Your answer must be the exact lines from the one holding "Text of this" through the last line of the records below, with no pictures.

====== Data listing

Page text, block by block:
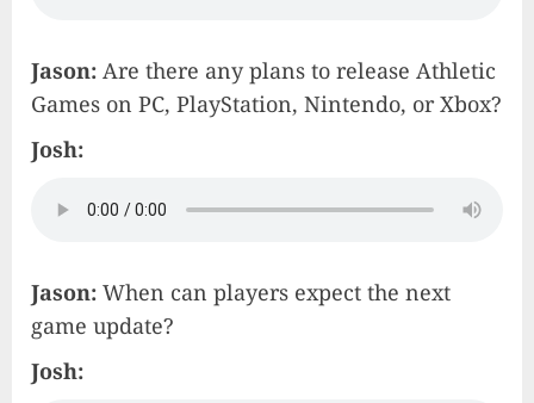
Jason: Are there any plans to release Athletic
Games on PC, PlayStation, Nintendo, or Xbox?
Josh:
Jason: When can players expect the next
game update?
Josh:
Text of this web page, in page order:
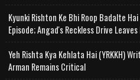
Kyunki Rishton Ke Bhi Roop Badalte
Episode; Angad's Reckless Drive
Yeh Rishta Kya Kehlata Hai (YRKKH)
Arman Remains Critical
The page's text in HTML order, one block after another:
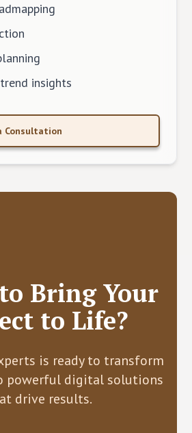
insights
Consultation
Bring Your
to Life?
is ready to transform
powerful digital solutions
drive results.

============

= Task solution =
Text of this web page, in page order:
Kyunki Rishton Ke Bhi Roop Badalte
Episode; Angad's Reckless Drive
Yeh Rishta Kya Kehlata Hai (YRKKH)
Arman Remains Critical
The page's text in HTML order, one block after another:
insights
Consultation
Bring Your
to Life?
is ready to transform
powerful digital solutions
drive results.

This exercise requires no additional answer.